Klick’s researchers identified 14 acoustic features from the 18,000 individual recordings that resulted from the study in an effort to identify repeatable, consistent differences between the groups with and without type 2 diabetes.
Only four auditory features accurately predicted diabetes or not.
The features ‘pitch’ and ‘standard deviation from pitch’ demonstrated utility in predicting the disease for both male and female patients. However, in the case of women, ‘relative average perturbation jitter’ proved to be a more effective predictor. Men were alerted to auditory characteristics referred to as “intensity” and “11-point amplitude perturbation quotient shimmer.”

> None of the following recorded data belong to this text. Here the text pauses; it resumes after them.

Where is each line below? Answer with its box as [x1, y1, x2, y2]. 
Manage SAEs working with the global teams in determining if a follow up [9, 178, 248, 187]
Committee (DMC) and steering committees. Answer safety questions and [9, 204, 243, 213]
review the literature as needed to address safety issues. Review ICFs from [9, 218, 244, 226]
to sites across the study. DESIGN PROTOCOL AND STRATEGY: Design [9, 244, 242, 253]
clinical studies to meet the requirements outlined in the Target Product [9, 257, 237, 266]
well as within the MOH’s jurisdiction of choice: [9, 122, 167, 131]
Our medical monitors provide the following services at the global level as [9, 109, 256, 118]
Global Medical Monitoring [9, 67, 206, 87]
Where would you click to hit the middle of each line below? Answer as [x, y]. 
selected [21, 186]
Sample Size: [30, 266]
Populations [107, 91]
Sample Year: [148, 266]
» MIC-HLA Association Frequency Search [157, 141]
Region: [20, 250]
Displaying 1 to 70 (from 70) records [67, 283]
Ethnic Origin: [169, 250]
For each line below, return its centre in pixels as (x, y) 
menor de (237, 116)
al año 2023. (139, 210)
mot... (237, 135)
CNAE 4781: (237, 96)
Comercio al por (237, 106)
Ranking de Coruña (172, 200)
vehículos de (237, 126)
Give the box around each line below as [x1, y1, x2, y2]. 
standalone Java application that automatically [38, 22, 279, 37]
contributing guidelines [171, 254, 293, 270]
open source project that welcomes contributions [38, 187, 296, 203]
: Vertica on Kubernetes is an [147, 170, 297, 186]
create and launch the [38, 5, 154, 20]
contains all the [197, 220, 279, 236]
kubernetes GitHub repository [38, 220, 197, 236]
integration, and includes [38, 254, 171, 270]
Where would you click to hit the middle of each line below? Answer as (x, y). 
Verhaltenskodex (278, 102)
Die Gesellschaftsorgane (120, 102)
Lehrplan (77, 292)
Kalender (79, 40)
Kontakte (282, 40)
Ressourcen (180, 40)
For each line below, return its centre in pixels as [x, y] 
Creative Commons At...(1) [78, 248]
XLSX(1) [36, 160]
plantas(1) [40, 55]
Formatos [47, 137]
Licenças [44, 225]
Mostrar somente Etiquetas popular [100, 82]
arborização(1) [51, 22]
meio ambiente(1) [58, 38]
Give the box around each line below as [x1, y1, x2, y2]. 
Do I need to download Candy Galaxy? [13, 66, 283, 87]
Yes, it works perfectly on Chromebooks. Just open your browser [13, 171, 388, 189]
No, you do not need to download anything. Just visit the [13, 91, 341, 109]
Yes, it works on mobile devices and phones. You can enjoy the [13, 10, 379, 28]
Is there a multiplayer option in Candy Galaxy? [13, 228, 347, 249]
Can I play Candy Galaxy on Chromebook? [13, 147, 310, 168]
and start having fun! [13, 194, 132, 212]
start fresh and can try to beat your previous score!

Kaufman at Klick labs characterized the sex-based distinctions discovered through the AI’s signal processing as “surprising.”
In a peer-reviewed publication, the researchers found that incorporating the voice recorder’s age and BMI into their prediction model boosted the firm’s AI.
“Our research highlights the immense potential of voice technology in detecting health conditions such as Type 2 diabetes,” says Yan Fossat, principal investigator of the new study and vice president of Klick Labs.
Fossat is an adjunct professor in the Faculty of Science at Ontario Tech University. Where he specializes in computational science for digital health and mathematical modeling.
Future of Voice Technology in Healthcare
The professor expressed his optimism that Klick’s accessible and non-intrusive AI approach, which could lead to diagnoses performed via a simple phone app, will assist in identifying and aiding the millions of undiagnosed individuals who suffer silently from Type 2 diabetes.
Fossat continued, “As an affordable and easily accessible digital screening tool, voice technology could revolutionize healthcare practices.”
He stated that the subsequent actions will consist of attempting to replicate the new study.
Fossat conveyed optimism regarding the potential future expansion of Klick Labs’ voice-diagnosing research to encompass additional medical domains, including hypertension, prediabetes, and women’s health.